Big-data clustering with interval type-2 fuzzy uncertainty modeling in gene expression datasets
Publication date: January 2019
Source: Engineering Applications of Artificial Intelligence, Volume 77
Author(s): Amit K. Shukla, Pranab K. Muhuri
The major bottleneck in microarray gene expression analysis is the lack of techniques required to cope up with the uncertain gene functionality and inherent complex gene interactions. More often the issues of unstructured, unorganized, noisy and incomplete data is confronted with the advent of uncertain gene expression big datasets. Moreover, big data is naturally associated with the uncertainties which are originated from multiple sources. In this paper, such uncertainties in the gene expression dataset are modeled using interval type-2 fuzzy sets (IT2 FSs). For this, the spread of footprint of uncertainty (FOU), which accounts for the all the possible noises in the gene expression dataset, is modeled both symmetrically and asymmetrically.
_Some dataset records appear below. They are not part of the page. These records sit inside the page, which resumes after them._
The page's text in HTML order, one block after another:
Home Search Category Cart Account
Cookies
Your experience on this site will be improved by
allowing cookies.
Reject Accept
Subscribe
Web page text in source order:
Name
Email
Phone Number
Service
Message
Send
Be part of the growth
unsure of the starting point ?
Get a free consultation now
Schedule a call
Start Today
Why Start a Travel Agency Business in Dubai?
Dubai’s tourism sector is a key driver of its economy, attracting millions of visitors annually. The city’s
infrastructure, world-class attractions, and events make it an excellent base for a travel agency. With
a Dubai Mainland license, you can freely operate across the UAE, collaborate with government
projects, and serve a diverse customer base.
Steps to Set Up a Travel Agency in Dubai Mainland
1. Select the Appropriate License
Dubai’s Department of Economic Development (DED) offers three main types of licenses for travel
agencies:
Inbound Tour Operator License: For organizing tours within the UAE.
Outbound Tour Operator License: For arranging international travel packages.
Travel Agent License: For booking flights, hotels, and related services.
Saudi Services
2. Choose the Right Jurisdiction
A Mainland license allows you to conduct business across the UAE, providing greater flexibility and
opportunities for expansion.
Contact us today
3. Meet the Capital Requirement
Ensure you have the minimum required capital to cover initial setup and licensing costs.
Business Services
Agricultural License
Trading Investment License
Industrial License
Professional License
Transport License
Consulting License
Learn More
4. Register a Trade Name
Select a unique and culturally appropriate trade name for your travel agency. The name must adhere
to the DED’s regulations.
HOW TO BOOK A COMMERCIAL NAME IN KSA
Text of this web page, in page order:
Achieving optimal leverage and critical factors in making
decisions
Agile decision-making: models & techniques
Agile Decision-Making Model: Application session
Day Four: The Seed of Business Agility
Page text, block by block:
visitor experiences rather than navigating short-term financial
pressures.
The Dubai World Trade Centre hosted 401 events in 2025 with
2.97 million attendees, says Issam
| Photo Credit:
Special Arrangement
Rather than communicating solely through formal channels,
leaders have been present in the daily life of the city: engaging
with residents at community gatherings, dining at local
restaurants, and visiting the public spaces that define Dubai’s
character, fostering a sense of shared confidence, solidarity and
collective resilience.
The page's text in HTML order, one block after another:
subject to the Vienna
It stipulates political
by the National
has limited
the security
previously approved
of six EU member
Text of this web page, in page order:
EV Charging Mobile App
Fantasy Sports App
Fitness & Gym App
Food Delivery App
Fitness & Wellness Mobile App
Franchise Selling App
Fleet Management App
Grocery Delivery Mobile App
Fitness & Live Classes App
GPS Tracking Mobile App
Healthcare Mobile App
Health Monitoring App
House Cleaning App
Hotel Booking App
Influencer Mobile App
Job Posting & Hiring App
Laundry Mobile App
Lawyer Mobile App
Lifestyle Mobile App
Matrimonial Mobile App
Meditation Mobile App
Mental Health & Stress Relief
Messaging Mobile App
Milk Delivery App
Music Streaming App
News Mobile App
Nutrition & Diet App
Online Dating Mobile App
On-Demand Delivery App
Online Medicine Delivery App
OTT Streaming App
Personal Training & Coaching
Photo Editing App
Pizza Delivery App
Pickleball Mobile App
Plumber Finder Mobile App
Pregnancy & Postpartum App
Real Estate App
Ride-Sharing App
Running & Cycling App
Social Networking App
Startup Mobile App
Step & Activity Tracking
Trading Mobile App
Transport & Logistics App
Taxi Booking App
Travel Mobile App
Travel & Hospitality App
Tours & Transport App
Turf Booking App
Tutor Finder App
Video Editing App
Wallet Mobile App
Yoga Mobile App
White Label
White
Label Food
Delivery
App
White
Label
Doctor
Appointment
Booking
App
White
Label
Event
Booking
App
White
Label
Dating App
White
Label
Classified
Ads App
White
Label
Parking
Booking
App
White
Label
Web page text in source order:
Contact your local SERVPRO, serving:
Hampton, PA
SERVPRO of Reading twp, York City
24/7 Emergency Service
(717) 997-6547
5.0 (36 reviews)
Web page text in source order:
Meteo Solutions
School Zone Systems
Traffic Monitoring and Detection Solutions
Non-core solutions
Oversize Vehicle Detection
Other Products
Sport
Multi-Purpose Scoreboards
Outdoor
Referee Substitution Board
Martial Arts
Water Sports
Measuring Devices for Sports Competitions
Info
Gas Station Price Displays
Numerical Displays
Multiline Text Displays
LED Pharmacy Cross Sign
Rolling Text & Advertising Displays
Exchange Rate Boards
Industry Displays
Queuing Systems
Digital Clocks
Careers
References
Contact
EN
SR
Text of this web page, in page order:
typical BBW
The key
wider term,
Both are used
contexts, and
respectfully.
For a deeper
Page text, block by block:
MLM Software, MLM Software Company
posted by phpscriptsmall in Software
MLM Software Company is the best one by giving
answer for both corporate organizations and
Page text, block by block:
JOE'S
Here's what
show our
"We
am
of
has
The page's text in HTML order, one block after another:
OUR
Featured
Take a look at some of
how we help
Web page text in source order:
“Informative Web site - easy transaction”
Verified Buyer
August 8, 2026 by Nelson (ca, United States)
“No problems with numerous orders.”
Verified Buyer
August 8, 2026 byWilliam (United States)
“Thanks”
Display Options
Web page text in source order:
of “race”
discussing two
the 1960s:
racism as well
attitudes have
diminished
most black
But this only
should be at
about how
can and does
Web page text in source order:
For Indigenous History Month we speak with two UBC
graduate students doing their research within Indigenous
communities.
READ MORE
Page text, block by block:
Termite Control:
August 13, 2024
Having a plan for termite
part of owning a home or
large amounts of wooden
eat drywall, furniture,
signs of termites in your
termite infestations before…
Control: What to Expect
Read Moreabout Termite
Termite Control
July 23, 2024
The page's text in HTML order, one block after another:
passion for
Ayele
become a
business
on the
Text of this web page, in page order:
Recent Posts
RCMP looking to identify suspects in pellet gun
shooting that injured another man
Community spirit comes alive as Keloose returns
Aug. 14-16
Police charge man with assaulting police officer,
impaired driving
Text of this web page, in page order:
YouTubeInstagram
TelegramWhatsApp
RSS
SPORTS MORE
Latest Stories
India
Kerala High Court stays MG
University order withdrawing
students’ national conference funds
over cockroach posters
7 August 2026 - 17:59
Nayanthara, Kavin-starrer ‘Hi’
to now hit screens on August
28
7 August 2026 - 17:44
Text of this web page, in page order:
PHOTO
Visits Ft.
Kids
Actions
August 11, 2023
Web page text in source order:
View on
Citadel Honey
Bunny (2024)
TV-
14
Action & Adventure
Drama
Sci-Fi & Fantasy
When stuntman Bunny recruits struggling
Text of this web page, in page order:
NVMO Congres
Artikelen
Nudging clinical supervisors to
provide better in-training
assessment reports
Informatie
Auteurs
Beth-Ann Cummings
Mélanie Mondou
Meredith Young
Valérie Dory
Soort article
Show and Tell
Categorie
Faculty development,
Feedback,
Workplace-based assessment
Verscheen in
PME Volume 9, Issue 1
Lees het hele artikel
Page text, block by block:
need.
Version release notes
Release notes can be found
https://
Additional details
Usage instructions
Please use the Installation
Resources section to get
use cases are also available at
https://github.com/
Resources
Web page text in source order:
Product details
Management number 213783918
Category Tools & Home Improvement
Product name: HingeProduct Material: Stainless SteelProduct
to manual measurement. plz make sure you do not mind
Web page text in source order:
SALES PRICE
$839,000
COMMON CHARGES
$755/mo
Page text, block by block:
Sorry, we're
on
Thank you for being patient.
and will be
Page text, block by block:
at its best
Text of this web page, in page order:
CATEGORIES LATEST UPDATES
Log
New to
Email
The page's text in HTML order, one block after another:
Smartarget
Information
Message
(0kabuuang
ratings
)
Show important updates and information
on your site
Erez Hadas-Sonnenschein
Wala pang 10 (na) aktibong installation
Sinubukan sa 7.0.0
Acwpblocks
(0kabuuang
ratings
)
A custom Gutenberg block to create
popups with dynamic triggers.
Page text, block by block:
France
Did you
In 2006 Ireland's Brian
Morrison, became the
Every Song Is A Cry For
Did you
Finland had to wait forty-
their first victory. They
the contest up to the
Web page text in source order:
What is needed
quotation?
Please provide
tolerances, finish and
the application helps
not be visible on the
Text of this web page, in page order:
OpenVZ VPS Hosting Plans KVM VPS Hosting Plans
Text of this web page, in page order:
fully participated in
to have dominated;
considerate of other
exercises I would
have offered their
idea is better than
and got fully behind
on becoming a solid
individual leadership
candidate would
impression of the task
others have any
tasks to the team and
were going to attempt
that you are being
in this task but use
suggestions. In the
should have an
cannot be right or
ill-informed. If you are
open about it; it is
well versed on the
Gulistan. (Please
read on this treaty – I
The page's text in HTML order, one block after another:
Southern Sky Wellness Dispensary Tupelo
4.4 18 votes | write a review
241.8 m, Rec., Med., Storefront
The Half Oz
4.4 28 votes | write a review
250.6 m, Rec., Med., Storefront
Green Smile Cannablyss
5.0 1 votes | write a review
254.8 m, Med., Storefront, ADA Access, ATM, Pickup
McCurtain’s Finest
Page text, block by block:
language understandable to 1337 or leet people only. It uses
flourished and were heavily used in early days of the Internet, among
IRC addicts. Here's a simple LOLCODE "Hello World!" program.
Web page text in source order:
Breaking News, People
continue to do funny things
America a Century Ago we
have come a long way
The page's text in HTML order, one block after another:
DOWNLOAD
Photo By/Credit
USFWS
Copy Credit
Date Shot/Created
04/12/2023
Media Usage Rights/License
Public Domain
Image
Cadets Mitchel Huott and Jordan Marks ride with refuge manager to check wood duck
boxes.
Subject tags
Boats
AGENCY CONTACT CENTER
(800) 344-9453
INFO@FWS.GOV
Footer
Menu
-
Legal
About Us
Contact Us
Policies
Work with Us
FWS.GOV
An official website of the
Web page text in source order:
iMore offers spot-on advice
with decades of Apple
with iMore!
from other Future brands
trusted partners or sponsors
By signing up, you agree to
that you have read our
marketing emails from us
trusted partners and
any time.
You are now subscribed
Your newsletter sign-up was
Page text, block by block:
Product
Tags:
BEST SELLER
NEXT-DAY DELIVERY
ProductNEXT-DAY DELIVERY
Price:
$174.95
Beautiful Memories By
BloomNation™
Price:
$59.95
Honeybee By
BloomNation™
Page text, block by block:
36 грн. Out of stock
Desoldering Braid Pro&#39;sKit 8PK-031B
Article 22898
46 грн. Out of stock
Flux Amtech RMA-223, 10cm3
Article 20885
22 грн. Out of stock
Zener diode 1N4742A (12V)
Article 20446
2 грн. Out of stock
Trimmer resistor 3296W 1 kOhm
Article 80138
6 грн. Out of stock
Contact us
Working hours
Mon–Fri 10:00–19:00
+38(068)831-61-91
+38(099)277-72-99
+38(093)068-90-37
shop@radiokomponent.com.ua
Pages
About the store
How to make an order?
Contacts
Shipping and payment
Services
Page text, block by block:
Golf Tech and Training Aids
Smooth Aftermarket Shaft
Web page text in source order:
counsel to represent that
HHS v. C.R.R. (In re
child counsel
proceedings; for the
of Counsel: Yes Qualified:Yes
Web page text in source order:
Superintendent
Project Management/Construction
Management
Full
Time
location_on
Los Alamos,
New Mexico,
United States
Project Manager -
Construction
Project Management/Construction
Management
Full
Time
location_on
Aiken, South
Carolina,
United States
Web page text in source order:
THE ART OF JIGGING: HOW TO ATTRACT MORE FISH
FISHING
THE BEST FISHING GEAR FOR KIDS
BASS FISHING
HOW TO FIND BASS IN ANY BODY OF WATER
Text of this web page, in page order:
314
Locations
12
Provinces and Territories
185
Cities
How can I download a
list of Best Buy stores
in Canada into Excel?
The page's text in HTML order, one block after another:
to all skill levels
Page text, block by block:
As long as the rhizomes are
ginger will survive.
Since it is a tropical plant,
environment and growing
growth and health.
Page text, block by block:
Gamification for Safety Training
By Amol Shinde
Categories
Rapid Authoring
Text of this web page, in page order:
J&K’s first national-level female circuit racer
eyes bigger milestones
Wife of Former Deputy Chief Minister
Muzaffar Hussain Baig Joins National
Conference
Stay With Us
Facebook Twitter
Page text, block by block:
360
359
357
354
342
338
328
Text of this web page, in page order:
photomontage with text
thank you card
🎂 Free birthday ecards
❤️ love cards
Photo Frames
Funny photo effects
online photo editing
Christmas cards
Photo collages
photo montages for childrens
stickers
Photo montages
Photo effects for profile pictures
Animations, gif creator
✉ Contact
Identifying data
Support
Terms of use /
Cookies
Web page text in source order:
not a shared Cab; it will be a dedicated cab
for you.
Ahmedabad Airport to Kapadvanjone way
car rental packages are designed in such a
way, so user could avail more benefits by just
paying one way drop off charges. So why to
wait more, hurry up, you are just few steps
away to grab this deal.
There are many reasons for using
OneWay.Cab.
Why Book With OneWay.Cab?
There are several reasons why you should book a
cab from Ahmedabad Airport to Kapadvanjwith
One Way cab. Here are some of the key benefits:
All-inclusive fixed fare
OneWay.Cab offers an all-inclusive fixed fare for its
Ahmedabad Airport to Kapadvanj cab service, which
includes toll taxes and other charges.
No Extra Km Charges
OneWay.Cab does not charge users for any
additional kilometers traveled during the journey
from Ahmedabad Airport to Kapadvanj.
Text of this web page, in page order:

The medical science big dataset of microarray gene expression data of the cancer patients are considered for the experimentations. Empirically, the effects of uncertainty modeling using IT2 FSs on the big data clustering is analyzed and observed. Fuzzy clustering approach allow the genes to belong to multiple clusters and thus allow the genes participation in cellular process, subcell variations, and cellular metabolism. The effect of the induced uncertainty on the big data clustering has been studied using various cluster validity measures. The clustering results, obtained based on the IT2 fuzzy uncertainty modeling, are compared with same obtained with type-1 fuzzy sets based uncertainty modeling. It is demonstrated that our proposed IT2 FS based approach is more efficient in giving better clustering results for uncertain gene expression datasets and is scalable to the large gene expression datasets. Sensitivity analysis of the clustering results considering four different IT2 membership function shapes such as triangular, trapezoidal, semi-elliptic, and Gaussian are performed.